At this time, we have opened our Generative AI Chatbot to 100 early adopters, with the plan to expand to 500 in June. This includes a wide range of personas, covering Manufacturing, Research & Development, Commercial, Corporate Communications, Finance, Legal, IT, etc.
The initial feedback has been very positive, with use cases covering:
- Answers (Information, Knowledge Articles, Guides, etc.)
- Ideation (Brainstorming, Storyboarding, etc.)
- Content Creation (Documents, Policies, Processes, Communications, etc.)
- Content Review (Literature, Journals, Papers, Press Releases, etc.)
- Summarisation (Executive Summaries, Key Messages/Findings, Reports, etc.)
- Research Analysis (Qualitative, Observations, Deductive Reasoning, Survey, etc.)
- Software/Data Engineering (100+ Programming/Scripting Languages)
- Translations (85+ Languages)
Our Generative AI Chatbot is positioned as a productivity accelerator, not a replacement for human intelligence. Therefore, the individual providing the input and receiving the response is accountable for the accuracy (verification).

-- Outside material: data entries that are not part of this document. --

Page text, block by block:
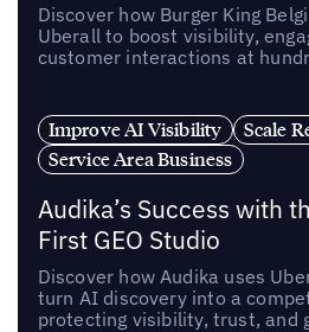
Discover how Burger King
Uberall to boost visibility,
customer interactions at
Improve AI Visibility
Scale
Service Area Business
Audika’s Success with
First GEO Studio
Discover how Audika uses
turn AI discovery into a
protecting visibility, trust, and
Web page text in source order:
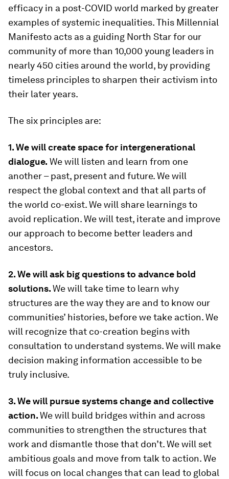
efficacy in a post-COVID world marked by greater
examples of systemic inequalities. This Millennial
Manifesto acts as a guiding North Star for our
community of more than 10,000 young leaders in
nearly 450 cities around the world, by providing
timeless principles to sharpen their activism into
their later years.
The six principles are:
1. We will create space for intergenerational
dialogue. We will listen and learn from one
another – past, present and future. We will
respect the global context and that all parts of
the world co-exist. We will share learnings to
avoid replication. We will test, iterate and improve
our approach to become better leaders and
ancestors.
2. We will ask big questions to advance bold
solutions.We will take time to learn why
structures are the way they are and to know our
communities’ histories, before we take action. We
will recognize that co-creation begins with
consultation to understand systems. We will make
decision making information accessible to be
truly inclusive.
3. We will pursue systems change and collective
action.We will build bridges within and across
communities to strengthen the structures that
work and dismantle those that don’t. We will set
ambitious goals and move from talk to action. We
will focus on local changes that can lead to global
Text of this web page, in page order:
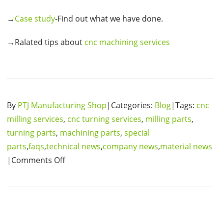
→Case study-Find out what we have done.
→Ralated tips about cnc machining services
By PTJ Manufacturing Shop|Categories: Blog|Tags: cnc
milling services, cnc turning services, milling parts,
turning parts, machining parts, special
parts,faqs,technical news,company news,material news
|Comments Off
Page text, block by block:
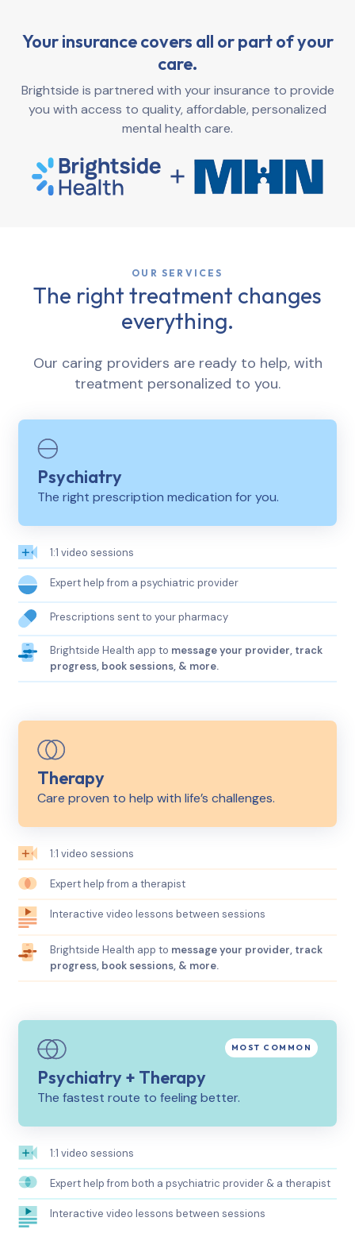
Your insurance covers all or part of your
care.
Brightside is partnered with your insurance to provide
you with access to quality, affordable, personalized
mental health care.
OUR SERVICES
The right treatment changes
everything.
Our caring providers are ready to help, with
treatment personalized to you.
Psychiatry
The right prescription medication for you.
1:1 video sessions
Expert help from a psychiatric provider
Prescriptions sent to your pharmacy
Brightside Health app to message your provider, track
progress, book sessions, & more.
Therapy
Care proven to help with life’s challenges.
1:1 video sessions
Expert help from a therapist
Interactive video lessons between sessions
Brightside Health app to message your provider, track
progress, book sessions, & more.
Psychiatry + Therapy
The fastest route to feeling better.
1:1 video sessions
Expert help from both a psychiatric provider & a therapist
Interactive video lessons between sessions
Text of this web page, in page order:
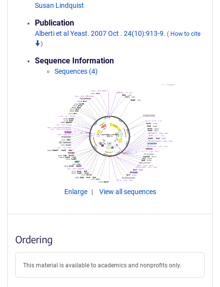
Susan Lindquist
Publication
Alberti et al Yeast. 2007 Oct . 24(10):913-9. ( How to cite
)
Sequence Information
Sequences (4)
Enlarge View all sequences
Ordering
This material is available to academics and nonprofits only.
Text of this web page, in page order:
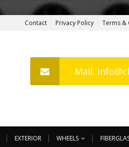
Contact Privacy Policy Terms &
Mail:
EXTERIOR WHEELS
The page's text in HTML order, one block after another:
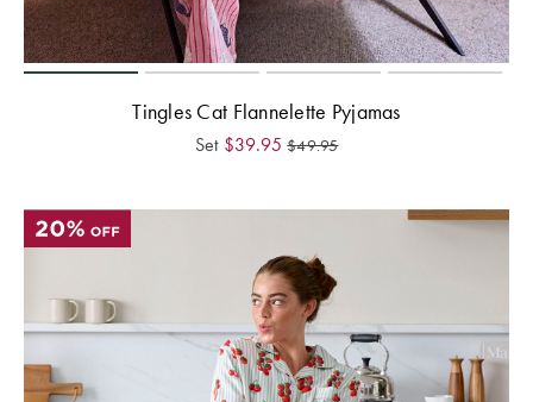
Tingles Cat Flannelette Pyjamas
Set $39.95 $49.95
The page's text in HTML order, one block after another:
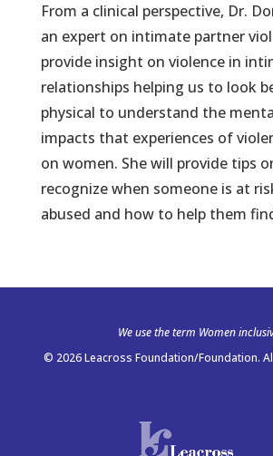
From a clinical perspective, Dr.
an expert on intimate partner
provide insight on violence in
relationships helping us to look
physical to understand the
impacts that experiences of
on women. She will provide tips
recognize when someone is at
abused and how to help them
We use the term Women
© 2026 Leacross Foundation/Foundation.
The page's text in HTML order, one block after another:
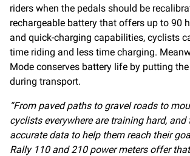
riders when the pedals should be
rechargeable battery that offers up to 90
and quick-charging capabilities, cyclists
time riding and less time charging.
Mode conserves battery life by putting
during transport.
“From paved paths to gravel roads to
cyclists everywhere are training hard, and
accurate data to help them reach their
Rally 110 and 210 power meters offer
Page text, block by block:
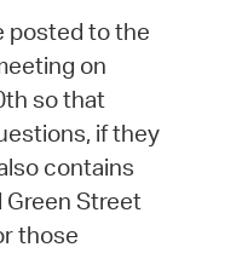
posted to the
on
so that
if they
contains
Green Street
those

Do we expect our Generative AI Chatbot to scale further? Maybe… The market is evolving quickly and we will adapt accordingly. For example, we fully expect to see this architecture pattern “bundled” as a service offering from specific vendors. However, it creates questions about cost (assuming everyone will charge a premium for Generative AI capabilities) and the user experience (multiple discrete Generative AI Chatbots).
Ultimately, this project is an experiment (learning experience) for IT and the business, whilst also an opportunity to drive immediate value through enhanced productivity and cost savings.
Finally, it is worth mentioning that our Generative AI Chatbot was built by two developers (Calum Bell and Charlie Hamerston-Budgen), over ten business days (not dedicated to this project), with sponsorship/consultancy from myself and our friends at Microsoft/Google.